I dont have GPS coordinates but, If you come out of fort take a right go to the 2 dirt road to the left. turn left. take dirt road down to it makes a hard right. Park truck trail goes off to the left (old logging road.) go down about 250 yds and off to the left you have flooded timber. There is a island about 40' x 20 ' there was some pin oaks on there. the deer and pigs were coming and feeding on them. I walked out with knee boots then but there is some deep holes out there. When I was deer hunting I saw alot of woodies had 4 groups of mallards come in eat acorns. Did not see any deer or pigs. If you live near there it might be a good spot to check out. To far to drive for me, 3hrs. I was out there in late dec. I did see a few snakes we had a warm front come in.
Good Luck and be safe.
Larry

Ps. did see 2 green wing teal 1 day.


----------



## HuntNTails (Dec 4, 2010)

Rem270 said:


> Lol, what is that a jail or factory????



You'll have to figure it out. I will tell you... there is water and mallards there. Just watch the gator if you are wading. 

Can't believe nobody has looked it up yet.


----------



## gsu51 (Dec 5, 2010)

Larry/Trails thanks for the help. Comming out of the deer woods yesterday I stumbled onto what looks like a decent spot I knew it was wet in there but it is really thick but I found a way in I hunkered down to see if anything was coming in well they were already in and were on the way out. About 15 to twenty wood duck and two sets of 4 mallard. Their flight path is not over our property so that's why I didn't see them hunting at all this season.  Pleasant surprise I'll be in there next week.  After church today I'm going to  ride the little satilla and see if I can find a few. Thanks again guys!


----------



## Larry Young Jr (Dec 5, 2010)

gsu51 said:


> Larry/Trails thanks for the help.
> 
> No problem some one should hunt there I dont. 1 hunter helping out another.

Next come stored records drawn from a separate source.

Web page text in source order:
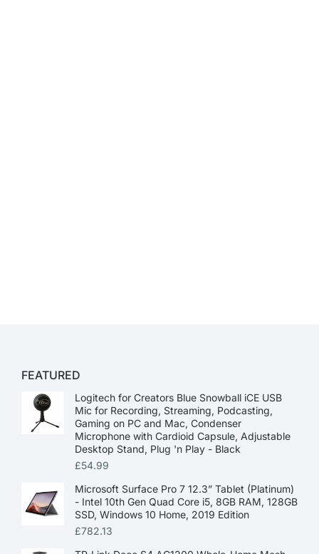
FEATURED
Logitech for Creators Blue Snowball iCE USB
Mic for Recording, Streaming, Podcasting,
Gaming on PC and Mac, Condenser
Microphone with Cardioid Capsule, Adjustable
Desktop Stand, Plug 'n Play - Black
£54.99
Microsoft Surface Pro 7 12.3” Tablet (Platinum)
- Intel 10th Gen Quad Core i5, 8GB RAM, 128GB
SSD, Windows 10 Home, 2019 Edition
£782.13
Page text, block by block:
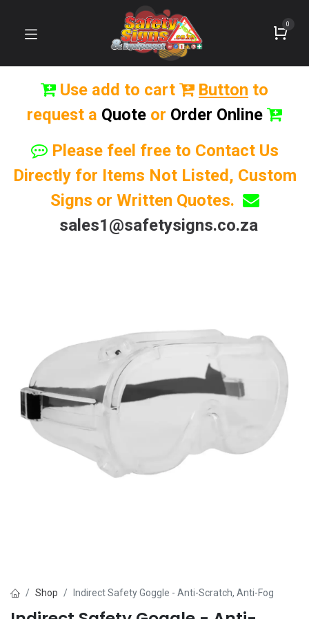
0
Use add to cart Button to
request a Quote or Order Online
Please feel free to Contact Us
Directly for Items Not Listed, Custom
Signs or Written Quotes.
sales1@safetysigns.co.za
Shop Indirect Safety Goggle - Anti-Scratch, Anti-Fog
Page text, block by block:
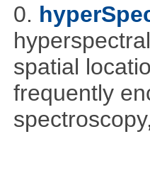
0.
spatial
frequently
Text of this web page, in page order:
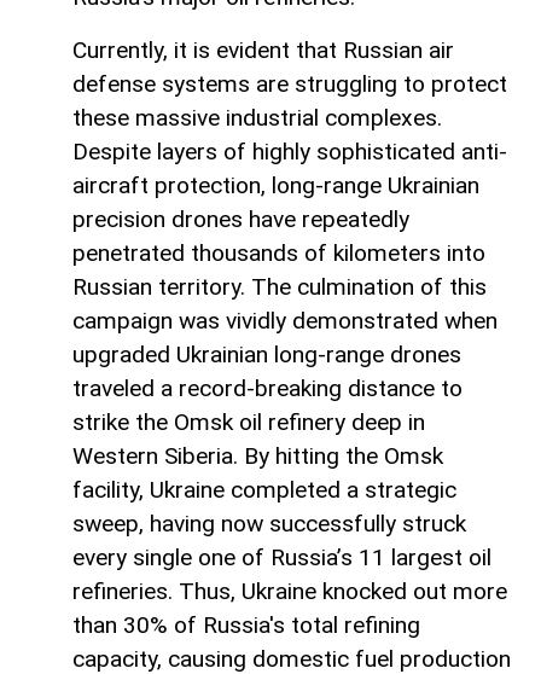
Currently, it is evident that Russian air
defense systems are struggling to protect
these massive industrial complexes.
Despite layers of highly sophisticated anti-
aircraft protection, long-range Ukrainian
precision drones have repeatedly
penetrated thousands of kilometers into
Russian territory. The culmination of this
campaign was vividly demonstrated when
upgraded Ukrainian long-range drones
traveled a record-breaking distance to
strike the Omsk oil refinery deep in
Western Siberia. By hitting the Omsk
facility, Ukraine completed a strategic
sweep, having now successfully struck
every single one of Russia’s 11 largest oil
refineries. Thus, Ukraine knocked out more
than 30% of Russia's total refining
capacity, causing domestic fuel production
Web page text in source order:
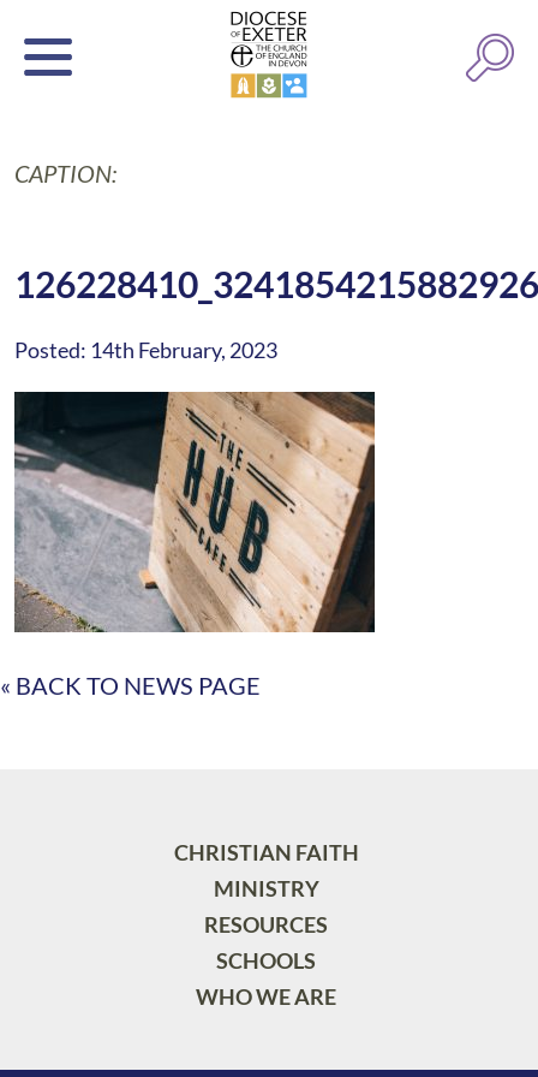
CAPTION:
Posted: 14th February, 2023
« BACK TO NEWS PAGE
CHRISTIAN FAITH
MINISTRY
RESOURCES
SCHOOLS
WHO WE ARE
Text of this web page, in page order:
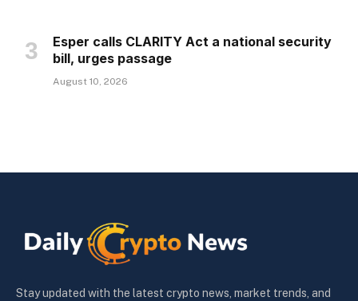
Esper calls CLARITY Act a national security
bill, urges passage
August 10, 2026
Stay updated with the latest crypto news, market trends, and
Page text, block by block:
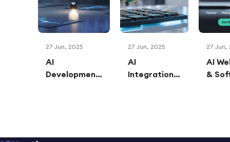
27 Jun, 2025
AI
Development:
AI Solutions
27 Jun, 2025
AI
Integrations:
Business
27 Jun,
AI
&
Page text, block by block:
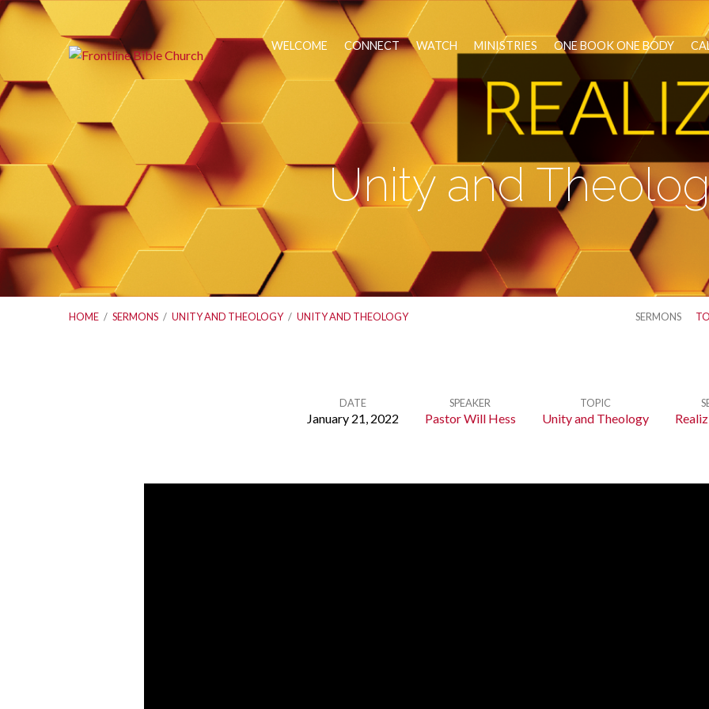
WELCOME CONNECT WATCH MINISTRIES ONE BOOK ONE BODY
Unity and
HOME / SERMONS / UNITY AND THEOLOGY / UNITY AND THEOLOGY SERMONS
DATE
January 21, 2022
SPEAKER
Pastor Will Hess
TOPIC
Unity and Theology
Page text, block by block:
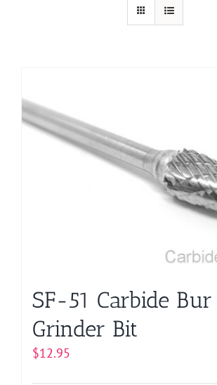
SF-51 Carbide Bur
Grinder Bit
$12.95
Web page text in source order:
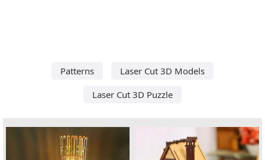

I think this is what it is all about. Hey if you hunt there let me know how you did.
> Good luck and besafe
> Larry


----------



## HuntNTails (Dec 5, 2010)

gsu51 said:


> Larry/Trails thanks for the help. Comming out of the deer woods yesterday I stumbled onto what looks like a decent spot I knew it was wet in there but it is really thick but I found a way in I hunkered down to see if anything was coming in well they were already in and were on the way out. About 15 to twenty wood duck and two sets of 4 mallard. Their flight path is not over our property so that's why I didn't see them hunting at all this season.  Pleasant surprise I'll be in there next week.  After church today I'm going to  ride the little satilla and see if I can find a few. Thanks again guys!



Good luck. There is a lot of work that goes on each season with scouting and all. You just gotta get out there and beat some bushes down.


----------



## Public Land Prowler (Dec 5, 2010)

Larry Young Jr said:


> I dont have GPS coordinates but, If you come out of fort take a right go to the 2 dirt road to the left. turn left. take dirt road down to it makes a hard right. Park truck trail goes off to the left (old logging road.) go down about 250 yds and off to the left you have flooded timber. There is a island about 40' x 20 ' there was some pin oaks on there. the deer and pigs were coming and feeding on them. I walked out with knee boots then but there is some deep holes out there. When I was deer hunting I saw alot of woodies had 4 groups of mallards come in eat acorns. Did not see any deer or pigs. If you live near there it might be a good spot to check out. To far to drive for me, 3hrs. I was out there in late dec. I did see a few snakes we had a warm front come in.
> Good Luck and be safe.
> Larry
> 
> Ps. did see 2 green wing teal 1 day.


That's the AIA ain't it gsubo?..lol


----------



## gsu51 (Dec 6, 2010)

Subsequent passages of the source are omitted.